September 17, 2014

Call it what it is . . .


Pointing fingers is easy. I can always find someone ‘worse’ than I am. Looking down on someone else is one way to make myself appear better than I am.

I can also change the labels. Yesterday I read a comment on an online article where the writer said that because Eve had been deceived by Satan, she was a ‘victim.’ Before I look down my nose at that total misinterpretation of God’s Word, I must remember that I can change labels too. I can call my lies ‘fibs’ or say that evil thoughts are ‘spiritual battles’ or that disobedience to God is ‘insecurity’ or make some other excuse for what I do by describing it in softer language.

Today’s devotional reading talks about changing labels. Stealing is ‘scrounging’; adultery is ‘an affair’; a fetus is a ‘blob of tissue’’; an abortion is ‘termination of pregnancy’’; promiscuity is ‘being sexually active’; sodomy is ‘gay’ and people brutally killing each other is ‘military conflict.’

The author gives several other examples then adds that when we gloss over what the Bible plainly names and use euphemistic terms to soften those terms, we are “simply greasing the path to hell.”

If such direct talk is offensive, then what about the directness of God’s Word? This passage makes blatant statements . . .

“ . . . the Jews were entrusted with the oracles of God. What if some were unfaithful? Does their faithlessness nullify the faithfulness of God? By no means! Let God be true though every one were a liar . . . Are we Jews any better off? No, not at all.
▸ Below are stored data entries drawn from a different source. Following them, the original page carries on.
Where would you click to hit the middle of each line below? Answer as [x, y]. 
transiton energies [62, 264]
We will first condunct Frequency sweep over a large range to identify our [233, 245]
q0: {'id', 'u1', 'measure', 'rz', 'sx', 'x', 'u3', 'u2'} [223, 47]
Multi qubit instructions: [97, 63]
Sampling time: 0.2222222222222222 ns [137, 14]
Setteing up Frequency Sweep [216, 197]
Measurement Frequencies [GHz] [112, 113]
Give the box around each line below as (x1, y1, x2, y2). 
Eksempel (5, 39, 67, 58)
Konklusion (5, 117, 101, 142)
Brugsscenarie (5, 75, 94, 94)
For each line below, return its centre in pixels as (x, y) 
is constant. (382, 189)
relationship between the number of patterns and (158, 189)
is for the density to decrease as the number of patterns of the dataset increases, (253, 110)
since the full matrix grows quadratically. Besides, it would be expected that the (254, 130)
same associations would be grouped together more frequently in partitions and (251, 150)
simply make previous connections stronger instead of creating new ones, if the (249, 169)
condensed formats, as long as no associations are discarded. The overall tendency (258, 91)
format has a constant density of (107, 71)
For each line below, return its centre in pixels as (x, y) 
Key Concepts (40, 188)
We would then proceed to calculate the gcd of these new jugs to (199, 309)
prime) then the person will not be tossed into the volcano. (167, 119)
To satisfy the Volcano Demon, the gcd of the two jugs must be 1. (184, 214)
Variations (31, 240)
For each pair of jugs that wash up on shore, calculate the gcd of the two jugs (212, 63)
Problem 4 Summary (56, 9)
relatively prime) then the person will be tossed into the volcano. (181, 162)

For we have already charged that all, both Jews and Greeks, are under sin, as it is written: ‘None is righteous, no, not one; no one understands; no one seeks for God. All have turned aside; together they have become worthless; no one does good, not even one. Their throat is an open grave; they use their tongues to deceive. The venom of asps is under their lips. Their mouth is full of curses and bitterness. Their feet are swift to shed blood; in their paths are ruin and misery, and the way of peace they have not known. There is no fear of God before their eyes.’”
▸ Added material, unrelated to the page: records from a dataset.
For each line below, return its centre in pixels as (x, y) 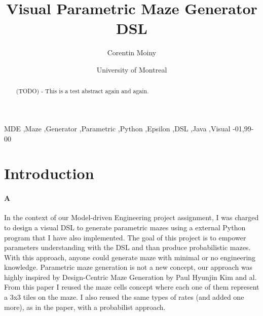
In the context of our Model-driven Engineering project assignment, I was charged (131, 217)
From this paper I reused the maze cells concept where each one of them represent (132, 287)
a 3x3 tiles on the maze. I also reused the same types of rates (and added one (124, 297)
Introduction (49, 173)
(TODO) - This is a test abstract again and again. (82, 91)
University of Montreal (132, 69)
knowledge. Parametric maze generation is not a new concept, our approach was (128, 267)
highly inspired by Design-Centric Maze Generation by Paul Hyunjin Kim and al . (130, 277)
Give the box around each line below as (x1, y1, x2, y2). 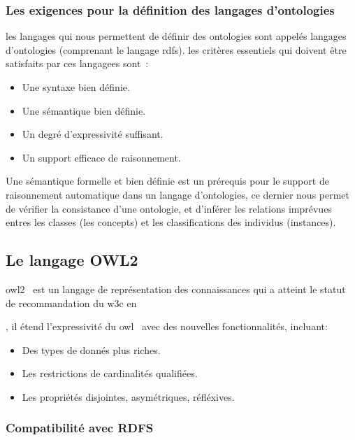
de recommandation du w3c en (6, 295, 137, 310)
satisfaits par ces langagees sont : (6, 56, 149, 71)
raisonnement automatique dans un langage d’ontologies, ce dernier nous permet (6, 187, 350, 201)
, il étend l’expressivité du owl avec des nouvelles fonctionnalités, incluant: (6, 319, 328, 334)
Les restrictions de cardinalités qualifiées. (22, 366, 198, 381)
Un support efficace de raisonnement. (22, 150, 181, 164)
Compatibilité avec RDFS (6, 419, 154, 437)
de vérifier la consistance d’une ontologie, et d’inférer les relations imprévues (6, 201, 332, 215)

The passage ends with this: “Now we know that whatever the law says it speaks to those who are under the law, so that every mouth may be stopped, and the whole world may be held accountable to God. For by works of the law no human being will be justified in his sight, since through the law comes knowledge of sin.” (Romans 3:1–20)

Before anyone, including me, can overcome moral guilt, it must first be admitted. To do that, it must be called what it is, not excused with terminology that doesn’t sound quite so bad. One of the most important verses in the Bible, a verse written for Christians, says this: “If we confess our sins, he is faithful and just to forgive us our sins and to cleanse us from all unrighteousness.” (1 John 1:9)
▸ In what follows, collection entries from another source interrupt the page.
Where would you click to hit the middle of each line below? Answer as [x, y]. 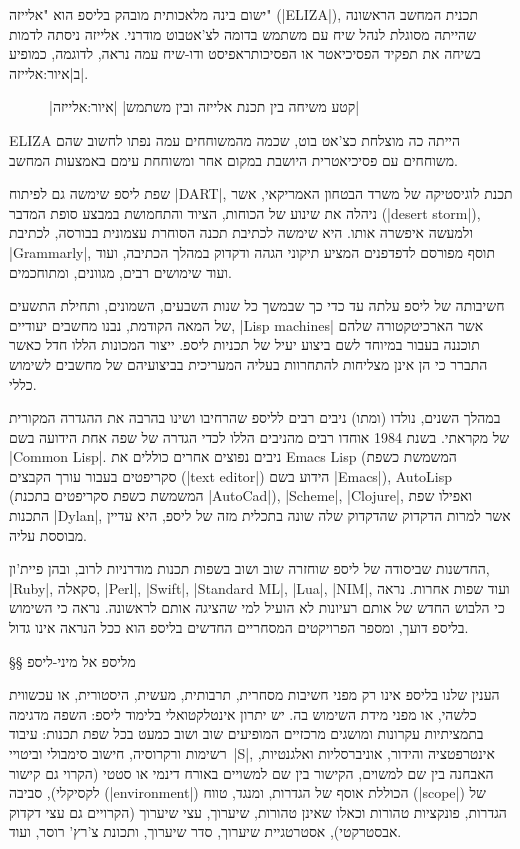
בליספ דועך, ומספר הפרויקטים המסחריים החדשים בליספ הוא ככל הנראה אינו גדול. [239, 627]
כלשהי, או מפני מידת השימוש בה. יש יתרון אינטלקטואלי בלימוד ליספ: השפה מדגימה [243, 713]
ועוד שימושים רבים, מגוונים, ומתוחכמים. [120, 271]
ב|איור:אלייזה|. [49, 72]
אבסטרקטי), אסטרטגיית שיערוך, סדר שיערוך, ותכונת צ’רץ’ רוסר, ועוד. [205, 831]
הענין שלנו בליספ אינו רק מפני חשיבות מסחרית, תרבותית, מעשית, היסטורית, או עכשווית [254, 694]
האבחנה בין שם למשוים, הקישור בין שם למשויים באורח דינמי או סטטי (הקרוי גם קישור [251, 772]
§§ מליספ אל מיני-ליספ [72, 660]

The word ‘confess’ means to agree, to ‘say the same thing’ about sin as God says. It means to call it what He calls it without changing the label. That tells me that if I re-label my sin, this verse could say, “If I give my sin a less offensive tag, God will withhold forgiveness. Instead of cleansing my sin, I will be stuck with my unrighteousness until I am willing to admit it.”

Messing with the words of God not only dishonors Him, but is totally self-defeating.